Bresbin examined the marks again. Maybe a day old. The body was at best twenty-four hours dead and there were no scavengers about, not even insects. Something had marked this place.
Bresbin turned around again, looking for a foe. Beside him, Pienna chanted softly. The goblin did a soft perimeter scan, moving quickly about the area. Missy joined him, the big cat looking for something to tear apart.
Pienna continued with her spells. Long minutes passed.
“Come,” the druidess said, standing. The panther bounded to her side in an eyeblink.
“What has the Lady learned?” the goblin asked, catching up to the great cat to stand by the human woman.
“I’ve talked to trees, wind spirits, and the rocks themselves,” she said. “The Chamber came by, and shortly after that a tiger-man and his fodder.”
The Chamber? Bresbin thought. He caught himself before voicing it. The Dark Lanterns had heard of a group calling itself the Chamber, but knew not what it portended. Clearly this woman did. He would have to ask about it later, when his curiosity would not be unseemly. So much of this job is patience. “Are there more about?” the goblin asked, playing the part of the frightened retainer.
“No,” she said. “He was here with men of metal and stone. Warforged. She set on them with fire and trickery, but her spells did not touch the tiger-man, for he is one of the fiends. They questioned her for nearly a day entire, but she had no answers for them.”

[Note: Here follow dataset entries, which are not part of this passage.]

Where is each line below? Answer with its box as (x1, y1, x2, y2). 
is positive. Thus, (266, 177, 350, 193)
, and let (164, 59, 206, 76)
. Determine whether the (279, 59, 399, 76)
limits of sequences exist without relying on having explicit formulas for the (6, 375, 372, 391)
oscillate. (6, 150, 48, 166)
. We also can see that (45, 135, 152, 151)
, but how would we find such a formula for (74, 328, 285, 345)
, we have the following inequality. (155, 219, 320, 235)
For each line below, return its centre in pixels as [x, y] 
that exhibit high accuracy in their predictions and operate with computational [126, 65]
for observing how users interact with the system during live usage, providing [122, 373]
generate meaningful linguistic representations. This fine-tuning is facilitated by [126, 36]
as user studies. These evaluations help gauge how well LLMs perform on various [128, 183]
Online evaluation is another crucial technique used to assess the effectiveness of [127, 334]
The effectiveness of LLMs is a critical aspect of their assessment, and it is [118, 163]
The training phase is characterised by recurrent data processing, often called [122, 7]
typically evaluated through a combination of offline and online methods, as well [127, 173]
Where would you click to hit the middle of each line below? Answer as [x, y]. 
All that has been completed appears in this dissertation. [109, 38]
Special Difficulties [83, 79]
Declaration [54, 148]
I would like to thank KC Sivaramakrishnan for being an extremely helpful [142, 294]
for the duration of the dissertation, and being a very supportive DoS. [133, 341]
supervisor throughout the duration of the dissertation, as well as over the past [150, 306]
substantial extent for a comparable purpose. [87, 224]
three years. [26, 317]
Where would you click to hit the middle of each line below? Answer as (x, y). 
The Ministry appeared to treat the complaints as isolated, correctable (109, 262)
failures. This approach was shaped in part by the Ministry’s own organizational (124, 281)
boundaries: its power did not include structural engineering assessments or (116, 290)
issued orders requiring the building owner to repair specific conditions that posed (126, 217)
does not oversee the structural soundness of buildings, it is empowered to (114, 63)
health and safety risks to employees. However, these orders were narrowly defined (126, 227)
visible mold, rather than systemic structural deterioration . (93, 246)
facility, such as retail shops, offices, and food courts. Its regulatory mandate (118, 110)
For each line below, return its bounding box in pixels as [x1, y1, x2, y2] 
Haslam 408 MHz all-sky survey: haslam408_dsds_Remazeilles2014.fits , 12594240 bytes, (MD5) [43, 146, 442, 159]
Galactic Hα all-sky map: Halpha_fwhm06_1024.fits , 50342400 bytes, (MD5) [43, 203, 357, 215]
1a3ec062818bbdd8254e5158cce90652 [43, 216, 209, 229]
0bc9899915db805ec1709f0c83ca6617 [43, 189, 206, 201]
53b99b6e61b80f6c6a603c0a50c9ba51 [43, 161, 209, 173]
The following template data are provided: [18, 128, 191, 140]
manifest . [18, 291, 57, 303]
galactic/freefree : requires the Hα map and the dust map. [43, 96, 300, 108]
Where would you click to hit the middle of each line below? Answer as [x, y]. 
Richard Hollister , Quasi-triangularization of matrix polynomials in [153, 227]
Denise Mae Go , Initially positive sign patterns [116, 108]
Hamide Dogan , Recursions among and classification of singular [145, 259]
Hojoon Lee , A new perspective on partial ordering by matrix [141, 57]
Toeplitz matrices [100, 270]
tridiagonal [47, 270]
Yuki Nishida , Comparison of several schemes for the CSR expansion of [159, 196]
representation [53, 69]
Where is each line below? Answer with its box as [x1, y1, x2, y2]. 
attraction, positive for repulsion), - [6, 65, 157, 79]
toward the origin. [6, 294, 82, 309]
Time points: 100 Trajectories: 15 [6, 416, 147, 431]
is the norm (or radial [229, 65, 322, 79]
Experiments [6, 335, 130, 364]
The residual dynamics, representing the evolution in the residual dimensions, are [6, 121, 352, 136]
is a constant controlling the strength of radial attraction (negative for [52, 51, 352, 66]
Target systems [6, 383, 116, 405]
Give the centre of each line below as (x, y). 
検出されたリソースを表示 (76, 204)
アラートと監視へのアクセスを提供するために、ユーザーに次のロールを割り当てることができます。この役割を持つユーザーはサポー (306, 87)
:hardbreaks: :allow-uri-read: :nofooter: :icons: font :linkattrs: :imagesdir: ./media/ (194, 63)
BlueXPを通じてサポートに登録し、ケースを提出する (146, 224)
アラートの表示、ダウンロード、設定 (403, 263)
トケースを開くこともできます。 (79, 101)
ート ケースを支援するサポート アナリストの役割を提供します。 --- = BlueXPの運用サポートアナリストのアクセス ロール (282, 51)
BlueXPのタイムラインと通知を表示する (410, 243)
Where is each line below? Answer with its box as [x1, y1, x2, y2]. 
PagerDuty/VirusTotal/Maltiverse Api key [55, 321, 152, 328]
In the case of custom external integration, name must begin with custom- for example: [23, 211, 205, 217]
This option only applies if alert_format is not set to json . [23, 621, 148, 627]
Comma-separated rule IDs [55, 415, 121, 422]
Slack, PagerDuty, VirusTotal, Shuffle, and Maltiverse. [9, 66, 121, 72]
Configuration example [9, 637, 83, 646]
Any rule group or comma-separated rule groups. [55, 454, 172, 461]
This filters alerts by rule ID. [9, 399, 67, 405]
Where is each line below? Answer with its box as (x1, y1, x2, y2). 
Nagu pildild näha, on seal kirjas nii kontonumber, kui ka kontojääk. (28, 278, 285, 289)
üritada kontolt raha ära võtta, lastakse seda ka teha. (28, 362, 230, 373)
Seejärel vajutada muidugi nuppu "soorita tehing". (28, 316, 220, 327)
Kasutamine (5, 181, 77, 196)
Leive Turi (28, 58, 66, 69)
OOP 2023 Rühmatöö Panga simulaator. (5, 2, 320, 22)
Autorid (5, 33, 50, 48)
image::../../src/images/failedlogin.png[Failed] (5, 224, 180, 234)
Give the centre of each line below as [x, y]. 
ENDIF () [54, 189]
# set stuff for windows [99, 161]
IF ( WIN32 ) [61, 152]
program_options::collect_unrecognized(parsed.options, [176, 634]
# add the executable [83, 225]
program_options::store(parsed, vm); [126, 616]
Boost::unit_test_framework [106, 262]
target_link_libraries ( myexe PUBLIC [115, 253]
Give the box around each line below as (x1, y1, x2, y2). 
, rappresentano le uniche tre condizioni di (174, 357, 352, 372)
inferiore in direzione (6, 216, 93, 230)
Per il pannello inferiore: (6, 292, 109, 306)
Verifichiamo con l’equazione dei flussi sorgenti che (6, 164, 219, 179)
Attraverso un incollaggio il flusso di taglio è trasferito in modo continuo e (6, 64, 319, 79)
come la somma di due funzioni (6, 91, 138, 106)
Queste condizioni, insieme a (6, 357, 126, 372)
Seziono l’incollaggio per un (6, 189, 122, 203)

“What questions?” Bresbin asked.
“I know not,” she said. “The spells I used, they are limited by what the listeners understood. One thing I know is this. The fiends of the Demon Wastes do not enter the Eldeen lightly, for the might of Oalian gives them pause. What was it that they needed from her? What information did they expect her to give that they could not get in their own lands?”
They must not trust the information that they have been getting, Bresbin thought, but did not say. The goblin pursed his lips, and watched Pienna’s face. She looked like a woman crushed, whose hopes were gone.
A woman who was vulnerable.
The time was now. “Sister of nature,” Bresbin said gently. “May Brezzy be told all now?”
She stared at him with great, wet eyes. “Bresbin’s life is already at great risk. I do not care to cause more death.”
Be reached his hands out and took hers. His green fingers, long and dirty, grasped her light human ones, medium-length, clean and smelling faintly of rosewater. “Bresbin will die someday, and Bresbin hopes to know what part he played.”
A long moment passed. He itched to say more, but did not. He was a patient hunter, and he waited for his prey.
She finally blinked, then nodded. “Yes, I will tell you. I will tell you everything. But not here. Not in this place of death.”